All the above are things that could be done before “The Servant’s Voice” actually comes out. When it does:

  1. Please buy a copy, although I do appreciate that independent paperbacks are expensive. You will probably not be able to persuade your book group to read it, unless they work exclusively with Kindle.
  2. It would be awfully nice if you could tell people that you have bought or read it, again on Facebook or other social media. (Despite feeling that I had banged on about it forever, when “The Tenth Province” came out, it seemed as if it had fallen into a commentless void, and I wondered if anyone was reading it at all. I later found, happily, that they had; still, months later a supportive friend asked me when book 2 was coming out.) The ultimate joy for an author on social media is when a keen reader takes a selfie of themselves with book, as my kind daughter did.
  3. And again this will be the time for reviewing – and of course it doesn’t have to be on official review sites. Just telling people in any forum or language that you have read or are reading this book.
  4. It should also be out well in time for Christmas…

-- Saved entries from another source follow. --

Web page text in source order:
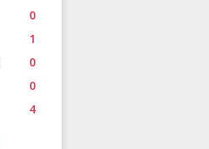
0
1
0
0
4
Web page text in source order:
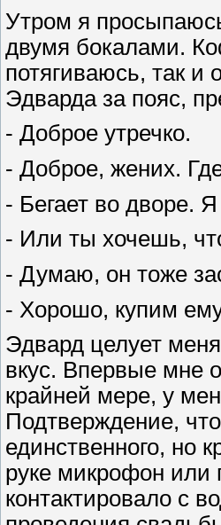
Утром я
двумя бокалами.
потягиваюсь, так
Эдварда за пояс,
- Доброе утречко.
- Доброе, жених.
- Бегает во дворе.
- Или ты хочешь,
- Думаю, он тоже
- Хорошо, купим
Эдвард целует
вкус. Впервые мне
крайней мере, у
Подтверждение,
единственного, но
руке микрофон или
контактировало с

Please do remember that you don’t have to do any of this! But those of the world’s population who have read the Tales from Ragaris are my best route to other readers.

Love from the PPI Blogger

PS I’d also be very happy if anyone wanted to advertise this blog. If you like a post, it should be fairly easy to post and share.

PPS Other ideas welcome!

  • Malachi Malagowther

    6th September 2019 at 8:35 pm Reply

    I can’t wait for the third book to come out. It has been in gestation for a while. Although as a focus group member I already know how many corpses there are strewn about and I have a rough idea of the ending – unless it has changed?

  • Stephen Sheridan

    9th September 2019 at 2:00 am Reply

    I’m not on Facebook, but very happy to distribute flyers etc. I can probably just make some up from your Amazon reviews etc and circulate them around the village I live in, notices and on the message board at the rail station (I commute to London). Just let me know if you want to review anything I put out there. Can’t wait for the new book – I am very intrigued by the premise.
    All the best for Uganda – my dad did aerial survey over it with the RAF, so they could hand over more accurate maps just after independence. He told me its beauty and agricultural fertility appeared to be both a blessing and a curse. The biggest curse though is that European colonialism left random borders bound to trigger inter-ethnic conflicts. A bit of an insoluble problem, except perhaps to Africans themselves.

    • Penelope Wallace

      10th September 2019 at 12:31 pm Reply

      Very generous offers, Stephen!